____ Source data

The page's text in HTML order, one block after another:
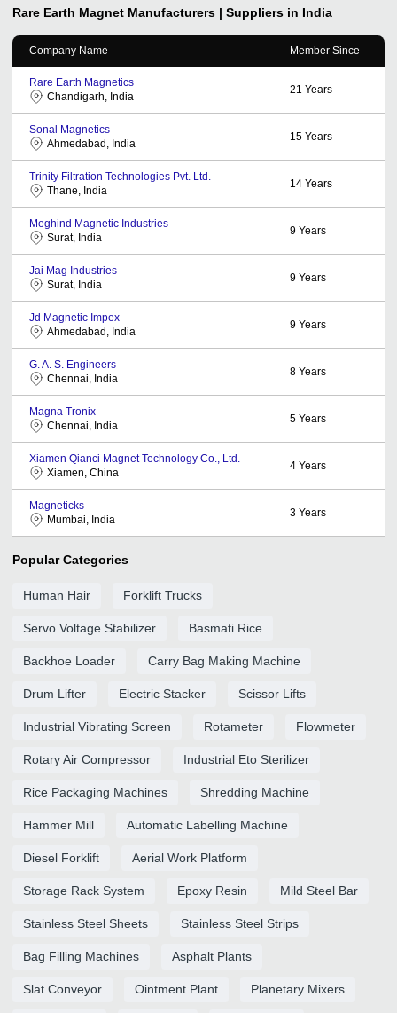
Rare Earth Magnet Manufacturers | Suppliers in India
Company Name Member Since
Rare Earth Magnetics
Chandigarh, India
21 Years
Sonal Magnetics
Ahmedabad, India
15 Years
Trinity Filtration Technologies Pvt. Ltd.
Thane, India
14 Years
Meghind Magnetic Industries
Surat, India
9 Years
Jai Mag Industries
Surat, India
9 Years
Jd Magnetic Impex
Ahmedabad, India
9 Years
G. A. S. Engineers
Chennai, India
8 Years
Magna Tronix
Chennai, India
5 Years
Xiamen Qianci Magnet Technology Co., Ltd.
Xiamen, China
4 Years
Magneticks
Mumbai, India
3 Years
Popular Categories
Human Hair Forklift Trucks
Servo Voltage Stabilizer Basmati Rice
Backhoe Loader Carry Bag Making Machine
Drum Lifter Electric Stacker Scissor Lifts
Industrial Vibrating Screen Rotameter Flowmeter
Rotary Air Compressor Industrial Eto Sterilizer
Rice Packaging Machines Shredding Machine
Hammer Mill Automatic Labelling Machine
Diesel Forklift Aerial Work Platform
Storage Rack System Epoxy Resin Mild Steel Bar
Stainless Steel Sheets Stainless Steel Strips
Bag Filling Machines Asphalt Plants
Slat Conveyor Ointment Plant Planetary Mixers
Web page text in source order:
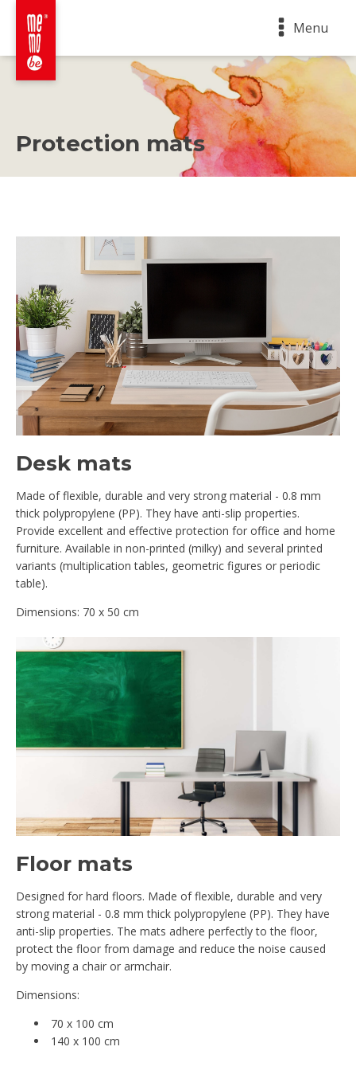
Menu
Protection mats
Desk mats
Made of flexible, durable and very strong material - 0.8 mm
thick polypropylene (PP). They have anti-slip properties.
Provide excellent and effective protection for office and home
furniture. Available in non-printed (milky) and several printed
variants (multiplication tables, geometric figures or periodic
table).
Dimensions: 70 x 50 cm
Floor mats
Designed for hard floors. Made of flexible, durable and very
strong material - 0.8 mm thick polypropylene (PP). They have
anti-slip properties. The mats adhere perfectly to the floor,
protect the floor from damage and reduce the noise caused
by moving a chair or armchair.
Dimensions:
70 x 100 cm
140 x 100 cm
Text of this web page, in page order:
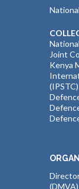
Joint
Kenya
(IPSTC)
(DMVA)

________

## Exercise directions
Within the entries above, find every line where the string "They" occurs, and copy it.

## Exercise answer
thick polypropylene (PP). They have anti-slip properties.
strong material - 0.8 mm thick polypropylene (PP). They have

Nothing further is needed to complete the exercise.